Le pourcentage des femmes âgées de 40 à 44 ans qui n’ont pas d’enfant varie à travers les pays de l’OCDE mais augmente de manière générale depuis les années 1990 (OCDE, 2010). C’est en Autriche où le pourcentage de femmes qui ne sont pas mères semble le plus élevé (21,54 % en 2010) en comparaison de la Corée du Sud (6,78 % en 2005) ou la Turquie (où on observe une diminution de femmes sans enfant depuis 1990, passant de 5,40 % à 4,50 % en 2008). Au Canada, le nombre augmente sans cesse et 18,94 % (en 2007) des femmes qui approchent la ménopause sont sans enfant. La même étude fournit également des statistiques intéressantes concernant le pourcentage de femmes par catégories d’âge qui ne vivent pas avec au moins un enfant dans le même domicile. Il faudrait un sociologue ou un démographe pour analyser ces chiffres de manière experte afin d’expliquer pour quelles raisons, en dépit du fait que les femmes ont tendance à enfanter de plus en plus tard pendant la trentaine, le plus haut pourcentage de femmes âgées de 40 à 44 ans (et dont les enfants seraient encore mineurs) vivant sans enfant se situe à 31,81 % en Belgique et 28,22 % en Allemagne. Selon les chercheurs de cette étude, on retrouve de hauts taux de femmes vivant sans enfant dans les pays caractérisés par les plus hauts taux de femmes n’ayant pas d’enfant. Mais ces chiffres indiquent également peut-être le fait que dans ces pays où les femmes s’autorisent davantage la possibilité de ne pas enfanter, les femmes qui sont mères s’autorisent davantage la possibilité de ne pas vivre avec leurs enfants sous le même toit. Sans être en mesure d’examiner cette dernière hypothèse, elle est soulevée ici en vue d’illustrer une particularité importante de la recherche menée par Orna Donath. En effet, bien que l’on commence à discuter sur la place publique et à travers les travaux académiques du phénomène des femmes choisissant de ne pas avoir d’enfant, l’angle de recherche de Donath porte plus spécifiquement sur un phénomène encore plus tabou : regretter d’avoir eu des enfants.

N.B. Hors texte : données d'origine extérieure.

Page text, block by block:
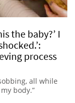
the baby?’ I
process
all while
body.”
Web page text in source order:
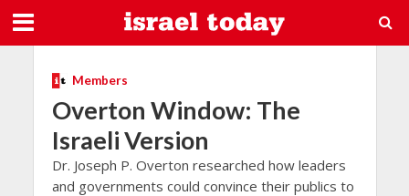
Members
Overton Window: The
Israeli Version
Dr. Joseph P. Overton researched how leaders
and governments could convince their publics to
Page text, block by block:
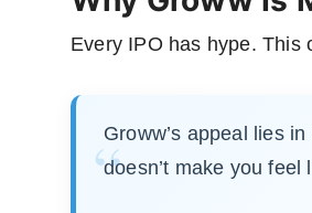
Every IPO has hype. This
Groww’s appeal lies
doesn’t make you
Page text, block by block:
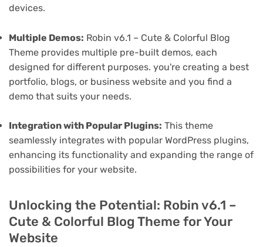
devices.
Multiple Demos: Robin v6.1 – Cute & Colorful Blog
Theme provides multiple pre-built demos, each
designed for different purposes. you're creating a best
portfolio, blogs, or business website and you find a
demo that suits your needs.
Integration with Popular Plugins: This theme
seamlessly integrates with popular WordPress plugins,
enhancing its functionality and expanding the range of
possibilities for your website.
Unlocking the Potential: Robin v6.1 –
Cute & Colorful Blog Theme for Your
Website
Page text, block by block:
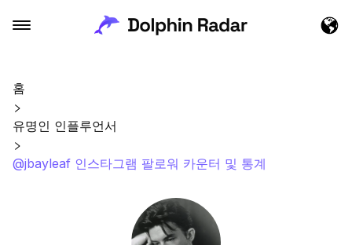
홈
유명인 인플루언서
@jbayleaf 인스타그램 팔로워 카운터 및 통계
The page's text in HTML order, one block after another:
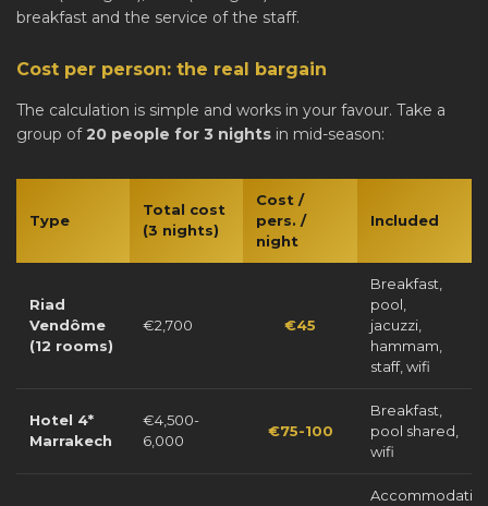
breakfast and the service of the staff.
Cost per person: the real bargain
The calculation is simple and works in your favour. Take a
group of20 people for 3 nights in mid-season:
Type
Total cost
(3 nights)
Cost /
pers. /
night
Included
Riad
Vendôme
(12 rooms)
€2,700 €45
Breakfast,
pool,
jacuzzi,
hammam,
staff, wifi
Hotel 4*
Marrakech
€4,500-
6,000
€75-100
Breakfast,
pool shared,
wifi
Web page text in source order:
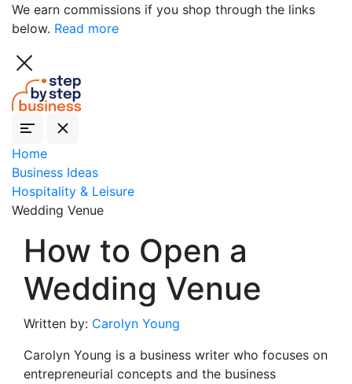
We earn commissions if you shop through the links
below. Read more
Home
Business Ideas
Hospitality & Leisure
Wedding Venue
How to Open a
Wedding Venue
Written by: Carolyn Young
Carolyn Young is a business writer who focuses on
entrepreneurial concepts and the business
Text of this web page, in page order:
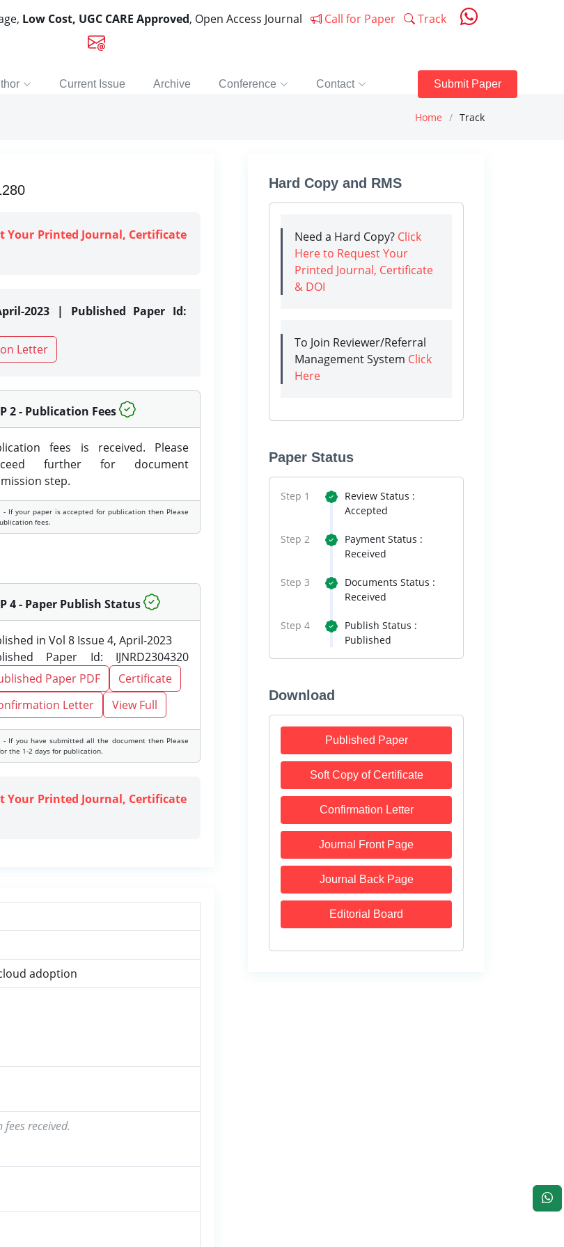
Low Cost, UGC CARE Approved, Open Access Journal Call for Paper Track
Current Issue Archive Conference Contact Submit Paper
Home Track
Your Printed Journal, Certificate
2023 | Published Paper Id:
Letter
2 - Publication Fees
fees is received. Please
further for document
step.
- If your paper is accepted for publication then Please
fees.
4 - Paper Publish Status
in Vol 8 Issue 4, April-2023
Paper Id: IJNRD2304320
Paper PDF
Certificate
Letter
View Full
- If you have submitted all the document then Please
the 1-2 days for publication.
Your Printed Journal, Certificate
adoption
received.
Hard Copy and RMS
Need a Hard Copy? Click
Here to Request Your
Printed Journal, Certificate
& DOI
To Join Reviewer/Referral
Management System Click
Here
Paper Status
Step 1
Review Status :
Accepted
Step 2
Payment Status :
Received
Step 3
Documents Status :
Received
Step 4
Publish Status :
Published
Download
Published Paper
Soft Copy of Certificate
Confirmation Letter
Journal Front Page
Journal Back Page
Editorial Board

Dans la littérature philosophique, le non-désir d’enfant constitue le sujet de publications relativement récentes. La philosophe féministe C. Overall (2012) et le philosophe antinataliste D. Benatar (2008) présentent chacun respectivement une défense rationnelle du non-désir d’enfant qui peut conduire à une condamnation morale du désir de parentalité. Mais le non-désir d’enfant n’est pas du même ordre que le regret d’avoir eu des enfants. Les attentes sociales relativement à la féminité exemplaire culminent vers la maternité, peut-être davantage encore dans la société israélienne où, comme l’indique Donath, l’accès et le financement public des technologies de reproduction sont les plus élevés à l’échelle internationale. D’un point de vue féministe, il y a lieu de décrier les standards de beauté, de soumission sociale, de docilité sexuelle qui sont impliqués dans les modèles de féminité internalisés par de nombreuses femmes de manière opprimante. Mais le surinvestissement normatif dans la maternité implique une dimension morale peut-être plus sournoise encore. En effet, les femmes qui ne souhaitent pas avoir d’enfant sont perçues comme des égoïstes. Les femmes qui regrettent d’avoir eu leurs enfants sont perçues comme des êtres ayant moralement failli.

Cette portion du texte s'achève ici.